The combination of solar and storage may eventually emerge as an economically superior alternative to natural gas peaking plants. When costs for integrated storage drop below a certain level, whether it is one half or even more of today's prices, a tipping point is likely to occur that could see this solution displace gas peakers on a widespread, even global basis. In anticipation, a number of U.S. utilities have already launched programs to procure or otherwise support hybrid storage projects. Moreover, generators are beginning to recognize the benefits of transforming existing wind or solar facilities into a hybrid system.

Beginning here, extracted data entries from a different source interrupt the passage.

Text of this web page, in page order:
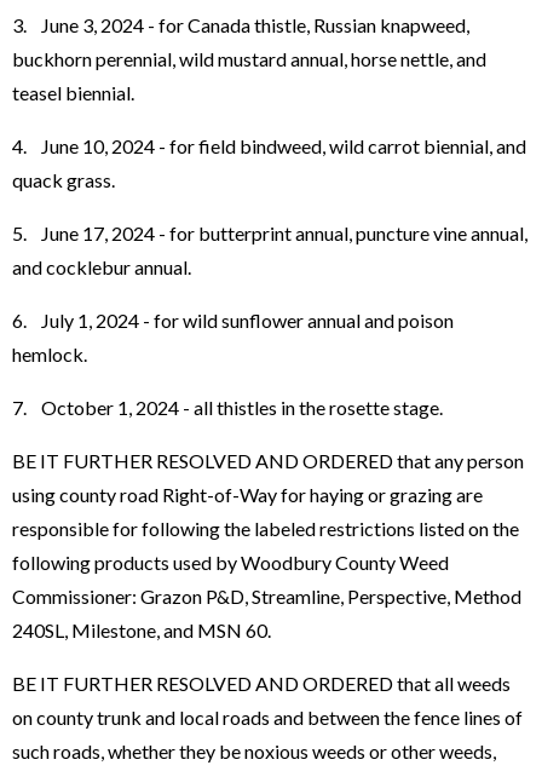
3. June 3, 2024 - for Canada thistle, Russian knapweed,
buckhorn perennial, wild mustard annual, horse nettle, and
teasel biennial.
4. June 10, 2024 - for field bindweed, wild carrot biennial, and
quack grass.
5. June 17, 2024 - for butterprint annual, puncture vine annual,
and cocklebur annual.
6. July 1, 2024 - for wild sunflower annual and poison
hemlock.
7. October 1, 2024 - all thistles in the rosette stage.
BE IT FURTHER RESOLVED AND ORDERED that any person
using county road Right-of-Way for haying or grazing are
responsible for following the labeled restrictions listed on the
following products used by Woodbury County Weed
Commissioner: Grazon P&D, Streamline, Perspective, Method
240SL, Milestone, and MSN 60.
BE IT FURTHER RESOLVED AND ORDERED that all weeds
on county trunk and local roads and between the fence lines of
such roads, whether they be noxious weeds or other weeds,
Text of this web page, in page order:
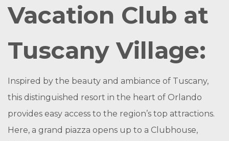
Vacation Club at
Tuscany Village:
Inspired by the beauty and ambiance of Tuscany,
this distinguished resort in the heart of Orlando
provides easy access to the region’s top attractions.
Here, a grand piazza opens up to a Clubhouse,
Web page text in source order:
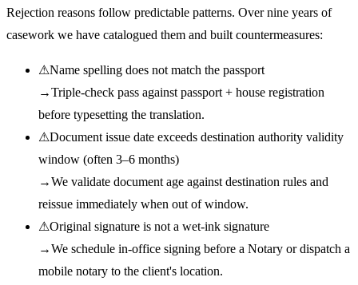
Rejection reasons follow predictable patterns. Over nine years of
casework we have catalogued them and built countermeasures:
⚠Name spelling does not match the passport
→Triple-check pass against passport + house registration
before typesetting the translation.
⚠Document issue date exceeds destination authority validity
window (often 3–6 months)
→We validate document age against destination rules and
reissue immediately when out of window.
⚠Original signature is not a wet-ink signature
→We schedule in-office signing before a Notary or dispatch a
mobile notary to the client's location.
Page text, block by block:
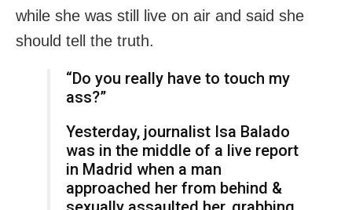
while she was still live on air and said she
should tell the truth.
“Do you really have to touch my
ass?”
Yesterday, journalist Isa Balado
was in the middle of a live report
in Madrid when a man
approached her from behind &
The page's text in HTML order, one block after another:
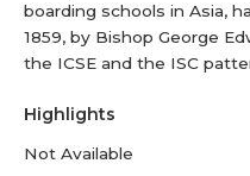
boarding schools in Asia,
1859, by Bishop George
the ICSE and the ISC
Highlights
Not Available
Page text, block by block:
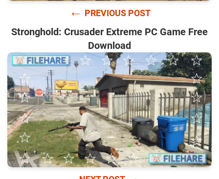
← PREVIOUS POST
Stronghold: Crusader Extreme PC Game Free
Download
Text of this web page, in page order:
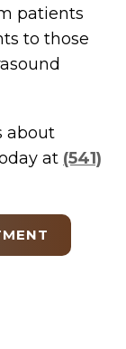
patients
to those
about
at (541)
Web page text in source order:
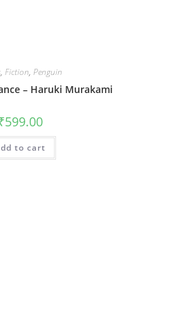
, Fiction, Penguin
– Haruki Murakami
599.00
to cart

Integrated Solar-Plus-Storage Power Purchase Agreement

Solar-plus-storage power purchase agreements (solar-plus-storage PPA) are already common in places like Hawaii, where the cost of electricity supports the economics of combining renewable energy with storage technology. The solar-plus-storage PPA used in such behind-the-meter applications will be similar to the third-party PPA structure commonly used for the on-site solar projects.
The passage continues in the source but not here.